Auth is not configured in the client — the egress layer injects the token on the way out, matching the existing GiteaDeployKeyProvisioner pattern.

Implementation chunks

  1. Headless primitivesattach_agent_headless + start_headless (with forge_env param) in cli/start.py; resume_headless in cli/resume.py. Tests: no tty, correct arg order, forge_env appears in guest_env.

  2. Forge statecontrib/gitea/forge_state.py: ForgeState dataclass, read/write/delete/all helpers, atomic rename. Tests: round-trip JSON, missing file → None, atomic write.

  3. Gitea clientcontrib/gitea/client.py: is_org_member, post_comment, get_pr_for_issue, is_pr_open.

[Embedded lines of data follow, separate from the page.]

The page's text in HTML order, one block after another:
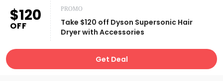
$120
OFF
PROMO
Take $120 off Dyson Supersonic Hair
Dryer with Accessories
Get Deal
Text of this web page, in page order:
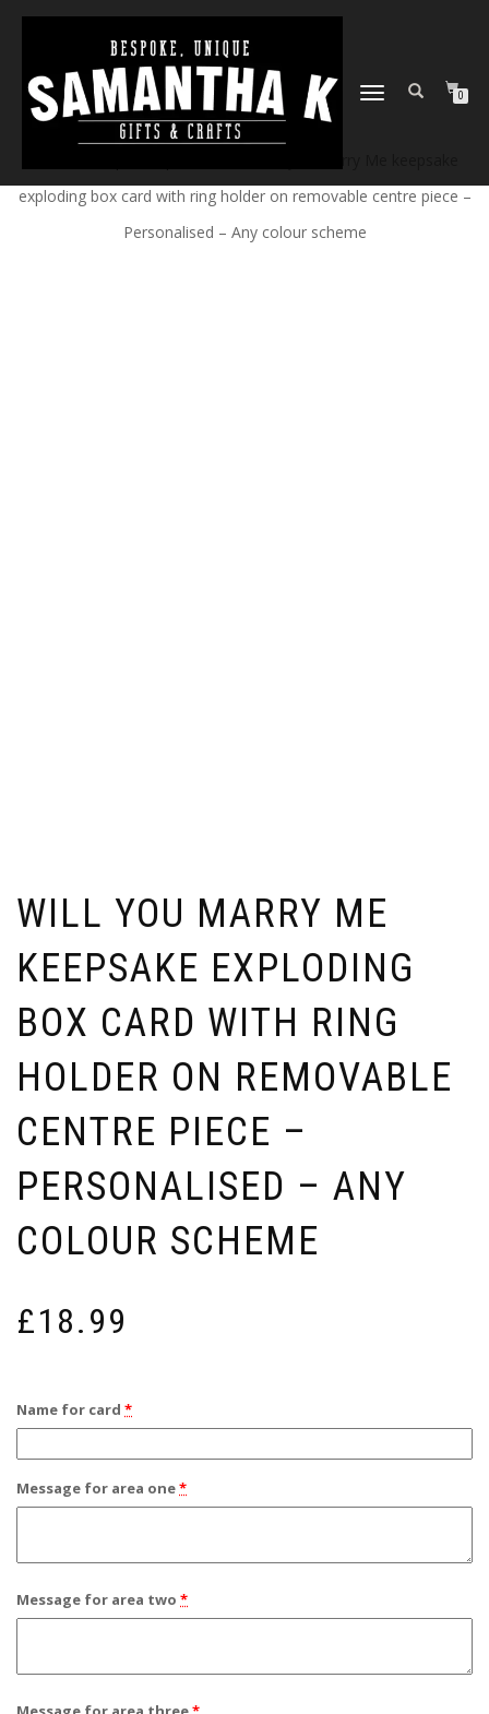
TOGGLE
0
exploding box card with ring holder on removable centre piece –
Personalised – Any colour scheme
WILL YOU MARRY ME
KEEPSAKE EXPLODING
BOX CARD WITH RING
HOLDER ON REMOVABLE
CENTRE PIECE –
PERSONALISED – ANY
COLOUR SCHEME
£18.99
Name for card *
Message for area one*
Message for area two *
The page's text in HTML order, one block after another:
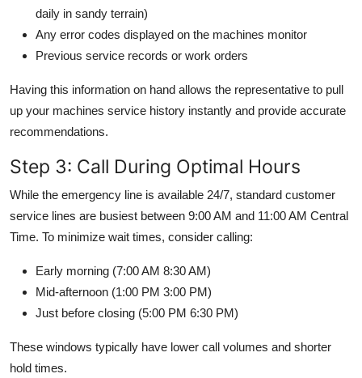
daily in sandy terrain)
Any error codes displayed on the machines monitor
Previous service records or work orders
Having this information on hand allows the representative to pull
up your machines service history instantly and provide accurate
recommendations.
Step 3: Call During Optimal Hours
While the emergency line is available 24/7, standard customer
service lines are busiest between 9:00 AM and 11:00 AM Central
Time. To minimize wait times, consider calling:
Early morning (7:00 AM 8:30 AM)
Mid-afternoon (1:00 PM 3:00 PM)
Just before closing (5:00 PM 6:30 PM)
These windows typically have lower call volumes and shorter
hold times.
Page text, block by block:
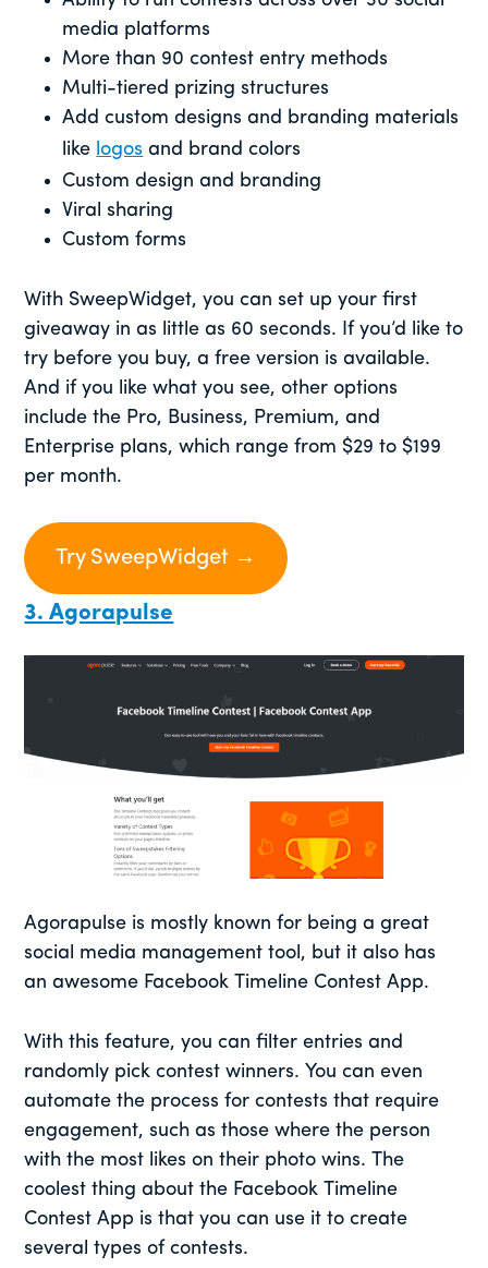
media platforms
More than 90 contest entry methods
Multi-tiered prizing structures
Add custom designs and branding materials
like logos and brand colors
Custom design and branding
Viral sharing
Custom forms
With SweepWidget, you can set up your first
giveaway in as little as 60 seconds. If you’d like to
try before you buy, a free version is available.
And if you like what you see, other options
include the Pro, Business, Premium, and
Enterprise plans, which range from $29 to $199
per month.
Try SweepWidget →
3. Agorapulse
Agorapulse is mostly known for being a great
social media management tool, but it also has
an awesome Facebook Timeline Contest App.
With this feature, you can filter entries and
randomly pick contest winners. You can even
automate the process for contests that require
engagement, such as those where the person
with the most likes on their photo wins. The
coolest thing about the Facebook Timeline
Contest App is that you can use it to create
several types of contests.
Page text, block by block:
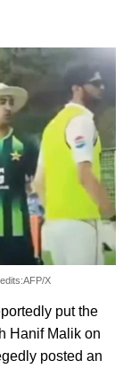
X
put the
Hanif Malik on
posted an
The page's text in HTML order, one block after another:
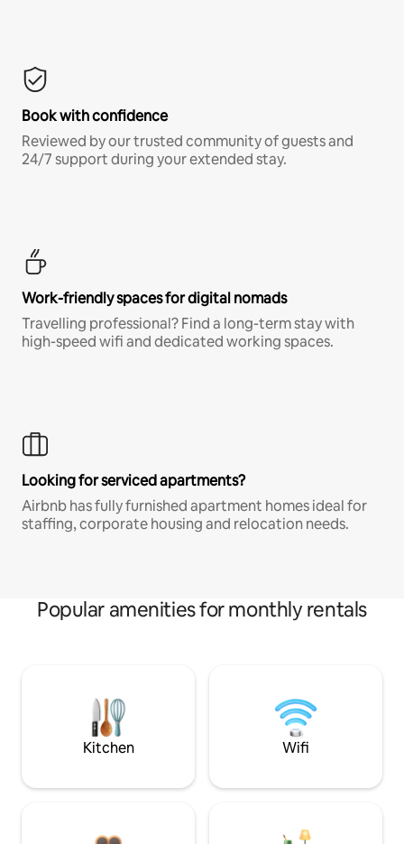
Book with confidence
Reviewed by our trusted community of guests and
24/7 support during your extended stay.
Work-friendly spaces for digital nomads
Travelling professional? Find a long-term stay with
high-speed wifi and dedicated working spaces.
Looking for serviced apartments?
Airbnb has fully furnished apartment homes ideal for
staffing, corporate housing and relocation needs.
Popular amenities for monthly rentals
Kitchen Wifi
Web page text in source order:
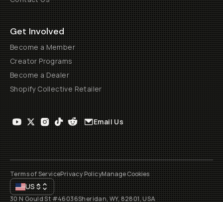
Get Involved
Become a Member
Creator Programs
Become a Dealer
Shopify Collective Retailer
Email Us
Terms of ServicePrivacy PolicyManage Cookies
US$
30 N Gould St #46036Sheridan, WY, 82801, USA
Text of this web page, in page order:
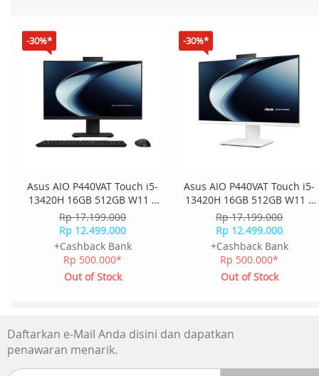
-30%*
Asus AIO P440VAT Touch i5-
13420H 16GB 512GB W11 +
OHS + M365 23.8 Inch FHD
2Y Onsite K+M Wless
P440VAT-B5151WS - Black
Rp 17.199.000
Rp 12.499.000
+Cashback Bank
Rp 500.000*
Out of Stock
-30%*
Asus AIO P440VAT Touch i5-
13420H 16GB 512GB W11 +
OHS + M365 23.8 Inch FHD
2Y Onsite K+M Wless
P440VAT-W5151WS - White
Rp 17.199.000
Rp 12.499.000
+Cashback Bank
Rp 500.000*
Out of Stock
Daftarkan e-Mail Anda disini dan dapatkan
penawaran menarik.
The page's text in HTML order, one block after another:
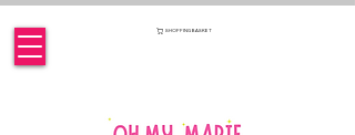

Tests: mock urllib.request.urlopen, assert payloads and 404-as-false for membership.

  4. Provenancecontrib/gitea/provenance.py: build_provenance_footer. Tests: required fields present, watchdog row text, egress omitted when log absent.

  5. ./cli.py orchestratecli/orchestrate.py with start, resume, status subcommands wired into cli.py. Tests: arg parsing, start delegates to start_headless, resume delegates to resume_headless.

Provenance as the product

Every orchestrator-posted comment ends with the provenance footer — non-optional and not configurable off. PRs that land without a footer were not produced by this integration. The watchdog_fired flag in the footer flags runs where the agent did not self-report completion, so reviewers know the audit trail may be incomplete.

The footer links to the bot-bottle repo pinned to the commit SHA active during the run (not main), so the policy that governed the run is permanently anchored in the PR history.